--- Records to use ---

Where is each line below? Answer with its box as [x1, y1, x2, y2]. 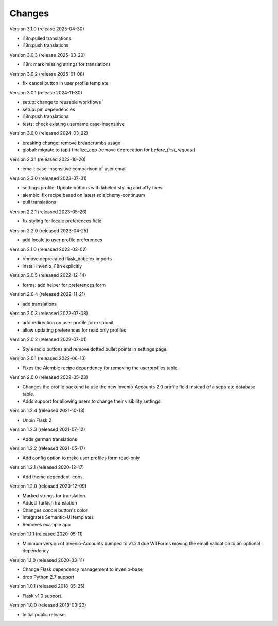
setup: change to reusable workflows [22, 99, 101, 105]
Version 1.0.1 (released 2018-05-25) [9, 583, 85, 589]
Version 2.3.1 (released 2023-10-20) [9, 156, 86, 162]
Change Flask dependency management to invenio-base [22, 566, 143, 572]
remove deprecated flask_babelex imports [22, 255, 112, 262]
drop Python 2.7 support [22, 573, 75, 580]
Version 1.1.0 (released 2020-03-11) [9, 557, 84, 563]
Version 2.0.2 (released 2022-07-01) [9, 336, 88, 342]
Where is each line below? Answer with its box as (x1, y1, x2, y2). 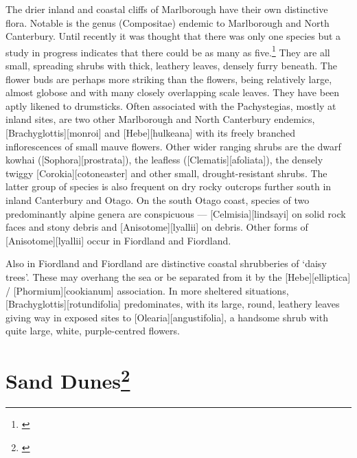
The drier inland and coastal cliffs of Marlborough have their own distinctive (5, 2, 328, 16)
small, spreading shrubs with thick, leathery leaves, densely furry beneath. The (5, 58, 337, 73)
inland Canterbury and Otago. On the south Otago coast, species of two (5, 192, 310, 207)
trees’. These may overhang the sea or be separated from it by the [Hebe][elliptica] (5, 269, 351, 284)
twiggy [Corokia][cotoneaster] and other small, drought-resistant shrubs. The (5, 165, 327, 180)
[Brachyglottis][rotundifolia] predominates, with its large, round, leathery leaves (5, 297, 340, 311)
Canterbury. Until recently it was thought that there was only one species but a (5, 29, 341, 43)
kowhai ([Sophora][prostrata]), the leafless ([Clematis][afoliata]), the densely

---

Write out exactly the lines starting with the one that holds "twiggy [Corokia][cotoneaster] and" and running through the last line above.

twiggy [Corokia][cotoneaster] and other small, drought-resistant shrubs. The (5, 165, 327, 180)
[Brachyglottis][rotundifolia] predominates, with its large, round, leathery leaves (5, 297, 340, 311)
Canterbury. Until recently it was thought that there was only one species but a (5, 29, 341, 43)
kowhai ([Sophora][prostrata]), the leafless ([Clematis][afoliata]), the densely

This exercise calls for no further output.